[Data to process]
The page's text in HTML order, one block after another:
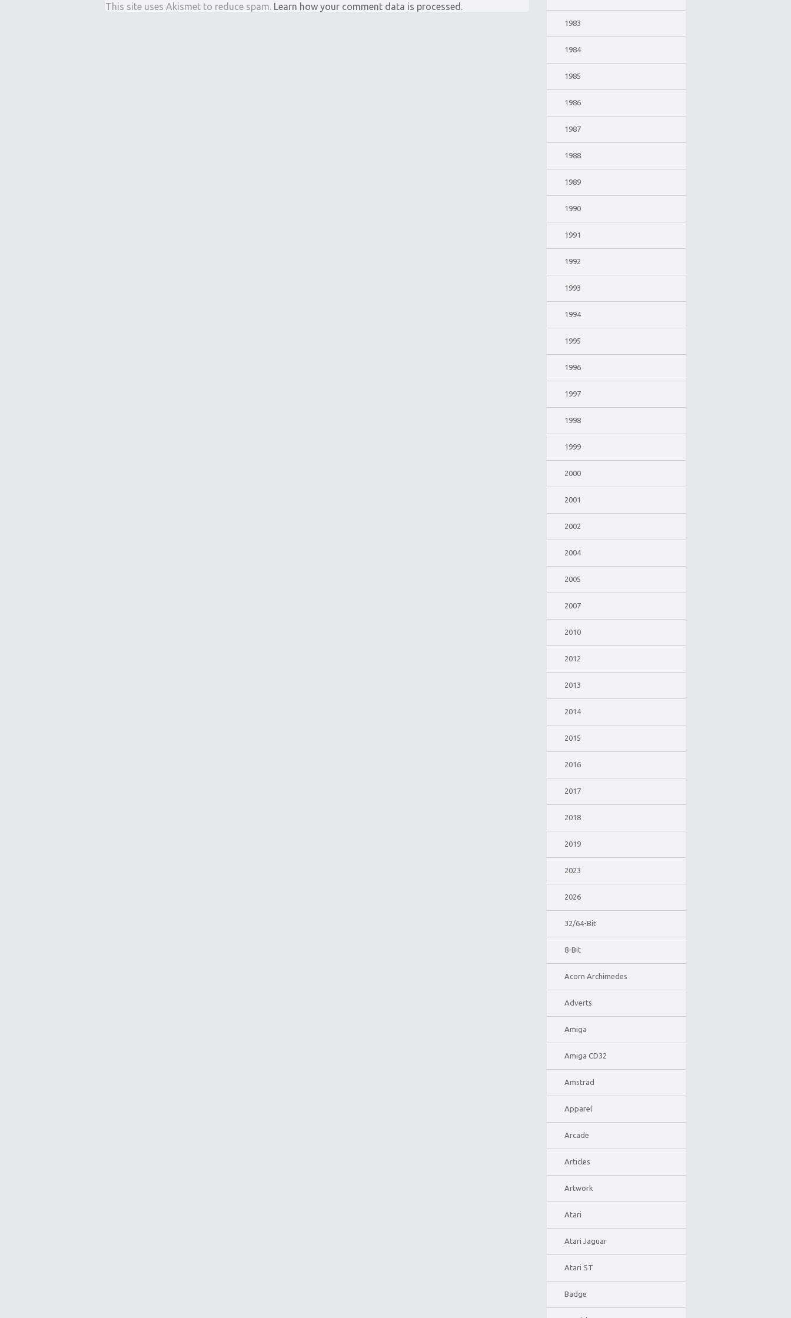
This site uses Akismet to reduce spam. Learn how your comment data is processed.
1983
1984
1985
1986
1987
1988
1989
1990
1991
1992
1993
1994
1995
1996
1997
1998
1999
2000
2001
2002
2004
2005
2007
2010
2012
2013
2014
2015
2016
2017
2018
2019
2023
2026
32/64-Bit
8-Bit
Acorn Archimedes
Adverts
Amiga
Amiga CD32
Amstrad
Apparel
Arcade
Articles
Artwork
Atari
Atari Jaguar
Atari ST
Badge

[Your assignment] With the pictures removed, return each record above exactly as given.

[Written solution]
The page's text in HTML order, one block after another:
This site uses Akismet to reduce spam. Learn how your comment data is processed.
1983
1984
1985
1986
1987
1988
1989
1990
1991
1992
1993
1994
1995
1996
1997
1998
1999
2000
2001
2002
2004
2005
2007
2010
2012
2013
2014
2015
2016
2017
2018
2019
2023
2026
32/64-Bit
8-Bit
Acorn Archimedes
Adverts
Amiga
Amiga CD32
Amstrad
Apparel
Arcade
Articles
Artwork
Atari
Atari Jaguar
Atari ST
Badge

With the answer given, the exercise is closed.